Record set below:

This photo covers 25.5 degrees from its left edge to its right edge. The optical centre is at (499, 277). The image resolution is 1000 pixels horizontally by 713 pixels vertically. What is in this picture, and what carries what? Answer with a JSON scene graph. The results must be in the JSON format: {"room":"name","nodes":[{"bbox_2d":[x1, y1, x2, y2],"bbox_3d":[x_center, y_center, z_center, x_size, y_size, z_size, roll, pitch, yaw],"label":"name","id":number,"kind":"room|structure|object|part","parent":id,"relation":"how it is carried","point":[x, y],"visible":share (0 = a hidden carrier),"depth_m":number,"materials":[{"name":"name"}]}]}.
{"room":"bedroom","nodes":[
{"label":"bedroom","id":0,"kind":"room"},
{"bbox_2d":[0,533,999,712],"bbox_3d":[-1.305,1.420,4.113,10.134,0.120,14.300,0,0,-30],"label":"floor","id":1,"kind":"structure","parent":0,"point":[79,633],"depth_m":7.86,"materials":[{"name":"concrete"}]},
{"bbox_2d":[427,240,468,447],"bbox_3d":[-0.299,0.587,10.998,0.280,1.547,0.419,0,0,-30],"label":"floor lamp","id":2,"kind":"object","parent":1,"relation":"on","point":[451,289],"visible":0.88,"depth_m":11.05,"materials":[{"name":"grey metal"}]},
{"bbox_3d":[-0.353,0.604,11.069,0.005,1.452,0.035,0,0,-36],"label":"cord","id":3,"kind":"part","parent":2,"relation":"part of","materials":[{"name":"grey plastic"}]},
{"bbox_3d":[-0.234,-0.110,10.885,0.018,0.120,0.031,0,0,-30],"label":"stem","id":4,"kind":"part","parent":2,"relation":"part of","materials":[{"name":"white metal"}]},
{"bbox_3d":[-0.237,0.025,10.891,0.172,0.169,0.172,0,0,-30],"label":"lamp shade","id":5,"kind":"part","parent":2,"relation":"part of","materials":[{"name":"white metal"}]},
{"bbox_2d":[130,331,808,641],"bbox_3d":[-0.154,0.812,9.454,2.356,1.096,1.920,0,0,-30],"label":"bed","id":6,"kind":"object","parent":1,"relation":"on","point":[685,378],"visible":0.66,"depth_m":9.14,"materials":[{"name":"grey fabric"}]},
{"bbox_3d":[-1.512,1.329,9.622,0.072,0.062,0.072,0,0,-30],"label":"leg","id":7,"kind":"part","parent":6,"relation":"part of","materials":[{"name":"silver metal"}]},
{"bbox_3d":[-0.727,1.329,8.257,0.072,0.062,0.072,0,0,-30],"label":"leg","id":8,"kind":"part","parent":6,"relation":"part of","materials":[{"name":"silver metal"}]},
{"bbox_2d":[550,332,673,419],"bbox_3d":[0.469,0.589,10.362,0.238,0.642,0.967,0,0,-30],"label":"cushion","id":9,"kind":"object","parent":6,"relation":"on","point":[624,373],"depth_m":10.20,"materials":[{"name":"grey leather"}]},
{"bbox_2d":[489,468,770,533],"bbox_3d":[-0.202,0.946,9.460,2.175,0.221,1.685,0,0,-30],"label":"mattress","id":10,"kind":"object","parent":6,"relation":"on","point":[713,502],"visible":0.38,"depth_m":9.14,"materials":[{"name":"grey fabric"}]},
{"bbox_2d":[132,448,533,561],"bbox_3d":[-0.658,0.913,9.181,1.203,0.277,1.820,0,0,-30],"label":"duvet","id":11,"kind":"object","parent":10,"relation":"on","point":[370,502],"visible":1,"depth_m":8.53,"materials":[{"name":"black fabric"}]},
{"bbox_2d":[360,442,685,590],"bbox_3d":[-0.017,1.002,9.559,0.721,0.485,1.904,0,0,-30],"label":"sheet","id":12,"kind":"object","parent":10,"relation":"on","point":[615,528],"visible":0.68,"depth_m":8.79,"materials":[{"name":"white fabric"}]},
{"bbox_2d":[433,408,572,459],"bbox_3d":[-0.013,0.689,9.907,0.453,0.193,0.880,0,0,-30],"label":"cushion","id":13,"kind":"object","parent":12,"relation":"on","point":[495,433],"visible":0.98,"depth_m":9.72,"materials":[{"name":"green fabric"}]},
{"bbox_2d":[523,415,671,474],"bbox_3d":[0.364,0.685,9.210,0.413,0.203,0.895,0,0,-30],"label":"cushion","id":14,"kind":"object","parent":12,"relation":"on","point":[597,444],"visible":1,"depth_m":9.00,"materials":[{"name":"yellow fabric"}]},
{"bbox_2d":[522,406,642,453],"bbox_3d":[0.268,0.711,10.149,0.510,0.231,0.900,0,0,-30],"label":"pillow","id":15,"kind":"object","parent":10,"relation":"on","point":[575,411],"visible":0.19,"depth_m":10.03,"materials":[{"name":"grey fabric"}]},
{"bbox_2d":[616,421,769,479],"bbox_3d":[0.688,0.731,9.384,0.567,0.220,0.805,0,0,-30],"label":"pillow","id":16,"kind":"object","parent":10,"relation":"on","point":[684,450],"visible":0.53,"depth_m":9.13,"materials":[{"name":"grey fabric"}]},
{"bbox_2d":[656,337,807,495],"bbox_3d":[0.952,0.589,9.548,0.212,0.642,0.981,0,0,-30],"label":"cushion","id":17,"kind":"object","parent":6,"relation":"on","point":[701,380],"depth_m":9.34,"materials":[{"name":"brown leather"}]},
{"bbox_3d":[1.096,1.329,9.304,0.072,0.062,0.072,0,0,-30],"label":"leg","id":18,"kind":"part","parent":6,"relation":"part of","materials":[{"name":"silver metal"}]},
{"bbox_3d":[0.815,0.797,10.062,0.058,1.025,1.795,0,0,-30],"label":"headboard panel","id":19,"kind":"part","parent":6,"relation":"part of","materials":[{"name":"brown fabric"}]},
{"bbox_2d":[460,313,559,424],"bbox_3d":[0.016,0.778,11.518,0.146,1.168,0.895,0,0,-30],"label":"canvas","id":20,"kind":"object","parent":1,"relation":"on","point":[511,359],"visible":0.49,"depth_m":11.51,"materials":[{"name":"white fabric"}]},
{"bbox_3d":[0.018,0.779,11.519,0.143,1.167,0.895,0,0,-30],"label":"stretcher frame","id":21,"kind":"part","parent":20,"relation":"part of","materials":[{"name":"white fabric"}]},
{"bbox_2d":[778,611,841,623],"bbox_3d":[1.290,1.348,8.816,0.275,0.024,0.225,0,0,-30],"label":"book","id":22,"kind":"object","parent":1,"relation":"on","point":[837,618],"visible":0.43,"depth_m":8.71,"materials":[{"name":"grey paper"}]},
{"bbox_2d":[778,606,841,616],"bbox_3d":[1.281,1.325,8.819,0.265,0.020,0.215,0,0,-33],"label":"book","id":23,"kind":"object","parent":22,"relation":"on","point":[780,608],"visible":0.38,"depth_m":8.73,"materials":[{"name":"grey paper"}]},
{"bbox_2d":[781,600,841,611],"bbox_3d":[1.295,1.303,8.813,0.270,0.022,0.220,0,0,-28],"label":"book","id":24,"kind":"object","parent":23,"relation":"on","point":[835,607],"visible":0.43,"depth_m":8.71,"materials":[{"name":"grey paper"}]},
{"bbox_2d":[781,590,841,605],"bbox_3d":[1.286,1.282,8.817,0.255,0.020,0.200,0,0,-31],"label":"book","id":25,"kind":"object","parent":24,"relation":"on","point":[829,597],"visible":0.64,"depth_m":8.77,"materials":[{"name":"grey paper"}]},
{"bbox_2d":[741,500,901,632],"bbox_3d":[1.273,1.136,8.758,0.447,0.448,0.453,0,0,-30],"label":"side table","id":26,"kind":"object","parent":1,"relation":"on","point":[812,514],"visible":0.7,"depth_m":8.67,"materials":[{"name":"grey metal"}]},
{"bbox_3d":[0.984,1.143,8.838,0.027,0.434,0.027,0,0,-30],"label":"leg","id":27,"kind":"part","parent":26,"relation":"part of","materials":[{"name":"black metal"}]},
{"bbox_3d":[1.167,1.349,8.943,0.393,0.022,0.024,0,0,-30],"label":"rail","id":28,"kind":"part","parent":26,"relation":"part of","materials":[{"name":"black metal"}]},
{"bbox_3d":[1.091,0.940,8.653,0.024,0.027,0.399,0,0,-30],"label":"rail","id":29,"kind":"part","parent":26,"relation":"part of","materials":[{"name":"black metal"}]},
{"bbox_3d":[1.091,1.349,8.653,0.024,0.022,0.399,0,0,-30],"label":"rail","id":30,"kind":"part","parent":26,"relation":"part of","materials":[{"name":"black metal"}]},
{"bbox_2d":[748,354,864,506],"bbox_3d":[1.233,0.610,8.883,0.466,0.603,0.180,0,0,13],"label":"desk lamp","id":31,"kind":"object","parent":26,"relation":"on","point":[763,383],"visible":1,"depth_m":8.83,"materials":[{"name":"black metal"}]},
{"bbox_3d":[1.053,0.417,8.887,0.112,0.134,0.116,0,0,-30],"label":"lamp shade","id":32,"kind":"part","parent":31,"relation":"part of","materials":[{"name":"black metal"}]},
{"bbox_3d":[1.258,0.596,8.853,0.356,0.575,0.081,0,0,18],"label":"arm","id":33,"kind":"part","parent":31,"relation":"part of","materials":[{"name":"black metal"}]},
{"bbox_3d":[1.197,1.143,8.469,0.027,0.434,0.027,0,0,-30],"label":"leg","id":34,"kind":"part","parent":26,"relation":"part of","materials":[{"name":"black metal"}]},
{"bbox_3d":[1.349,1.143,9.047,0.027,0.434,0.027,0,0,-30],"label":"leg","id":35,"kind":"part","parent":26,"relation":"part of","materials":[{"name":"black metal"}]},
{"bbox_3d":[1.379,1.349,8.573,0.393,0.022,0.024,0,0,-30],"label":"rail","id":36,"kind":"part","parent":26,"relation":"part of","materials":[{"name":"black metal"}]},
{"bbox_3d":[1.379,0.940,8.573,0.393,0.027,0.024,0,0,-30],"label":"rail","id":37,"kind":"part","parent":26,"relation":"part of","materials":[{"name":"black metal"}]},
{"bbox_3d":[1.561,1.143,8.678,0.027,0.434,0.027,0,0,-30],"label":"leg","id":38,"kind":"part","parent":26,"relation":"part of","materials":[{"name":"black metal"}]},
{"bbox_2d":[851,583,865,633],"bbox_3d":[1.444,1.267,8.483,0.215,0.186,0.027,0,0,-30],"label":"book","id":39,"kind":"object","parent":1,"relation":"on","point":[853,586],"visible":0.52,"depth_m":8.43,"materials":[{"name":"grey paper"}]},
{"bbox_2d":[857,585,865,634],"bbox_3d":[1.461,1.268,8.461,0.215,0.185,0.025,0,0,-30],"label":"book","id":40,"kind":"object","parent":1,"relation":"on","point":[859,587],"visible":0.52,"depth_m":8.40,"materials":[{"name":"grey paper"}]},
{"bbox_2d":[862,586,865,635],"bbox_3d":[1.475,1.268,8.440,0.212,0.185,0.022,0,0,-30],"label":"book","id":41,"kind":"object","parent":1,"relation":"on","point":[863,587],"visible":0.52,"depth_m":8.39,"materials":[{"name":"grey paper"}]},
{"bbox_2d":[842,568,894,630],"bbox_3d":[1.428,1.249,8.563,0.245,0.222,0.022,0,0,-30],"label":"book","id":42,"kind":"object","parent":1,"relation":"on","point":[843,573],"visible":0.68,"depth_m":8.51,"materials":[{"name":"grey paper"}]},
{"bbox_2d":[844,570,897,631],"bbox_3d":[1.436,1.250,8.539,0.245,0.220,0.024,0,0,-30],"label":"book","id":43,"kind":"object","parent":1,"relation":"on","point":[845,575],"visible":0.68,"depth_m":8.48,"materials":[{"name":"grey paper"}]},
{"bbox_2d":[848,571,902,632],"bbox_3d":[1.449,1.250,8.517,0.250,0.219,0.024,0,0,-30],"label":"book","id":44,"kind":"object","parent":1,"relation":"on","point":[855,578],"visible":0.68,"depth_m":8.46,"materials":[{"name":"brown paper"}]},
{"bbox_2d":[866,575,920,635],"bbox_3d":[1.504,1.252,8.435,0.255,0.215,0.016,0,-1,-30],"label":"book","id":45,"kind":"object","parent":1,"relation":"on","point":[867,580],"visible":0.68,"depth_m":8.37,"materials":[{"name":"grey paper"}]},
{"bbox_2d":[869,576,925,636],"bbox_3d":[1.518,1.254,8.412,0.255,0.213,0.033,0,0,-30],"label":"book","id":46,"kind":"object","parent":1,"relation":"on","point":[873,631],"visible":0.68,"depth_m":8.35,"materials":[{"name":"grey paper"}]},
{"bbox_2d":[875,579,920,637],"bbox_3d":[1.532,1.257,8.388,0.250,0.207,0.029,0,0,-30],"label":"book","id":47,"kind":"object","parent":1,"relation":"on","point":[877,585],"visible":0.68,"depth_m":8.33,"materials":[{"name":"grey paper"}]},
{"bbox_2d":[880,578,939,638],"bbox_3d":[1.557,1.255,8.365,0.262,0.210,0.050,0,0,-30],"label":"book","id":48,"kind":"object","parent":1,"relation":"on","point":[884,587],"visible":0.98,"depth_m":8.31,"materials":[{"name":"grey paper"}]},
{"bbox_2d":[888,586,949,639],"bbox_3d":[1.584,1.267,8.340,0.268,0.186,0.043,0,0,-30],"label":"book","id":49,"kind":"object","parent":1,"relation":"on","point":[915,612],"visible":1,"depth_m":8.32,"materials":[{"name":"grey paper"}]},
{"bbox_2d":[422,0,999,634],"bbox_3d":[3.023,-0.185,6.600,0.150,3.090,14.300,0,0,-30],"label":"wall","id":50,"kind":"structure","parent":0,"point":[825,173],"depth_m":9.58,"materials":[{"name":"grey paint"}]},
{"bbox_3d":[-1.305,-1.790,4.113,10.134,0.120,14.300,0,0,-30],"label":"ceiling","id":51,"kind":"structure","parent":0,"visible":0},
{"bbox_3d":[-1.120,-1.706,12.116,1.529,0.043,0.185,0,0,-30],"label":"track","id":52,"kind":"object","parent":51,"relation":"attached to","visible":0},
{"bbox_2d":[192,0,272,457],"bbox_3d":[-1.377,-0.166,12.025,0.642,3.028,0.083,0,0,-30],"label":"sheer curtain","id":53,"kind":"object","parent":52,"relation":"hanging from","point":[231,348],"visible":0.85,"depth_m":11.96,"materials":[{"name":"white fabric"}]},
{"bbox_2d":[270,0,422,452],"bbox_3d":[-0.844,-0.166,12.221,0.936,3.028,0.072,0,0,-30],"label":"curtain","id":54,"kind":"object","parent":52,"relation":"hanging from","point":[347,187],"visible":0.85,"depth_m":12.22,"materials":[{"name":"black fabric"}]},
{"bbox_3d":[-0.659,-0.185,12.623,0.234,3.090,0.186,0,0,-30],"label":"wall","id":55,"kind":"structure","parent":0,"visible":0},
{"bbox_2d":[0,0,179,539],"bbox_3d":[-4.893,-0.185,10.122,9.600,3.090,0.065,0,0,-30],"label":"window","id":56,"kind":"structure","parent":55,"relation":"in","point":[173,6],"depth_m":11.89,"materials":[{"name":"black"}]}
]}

End of Record set.

» Work task: The number alone is wanted: how many lines of the records above include the string "wall".

» Response to this exercise: 2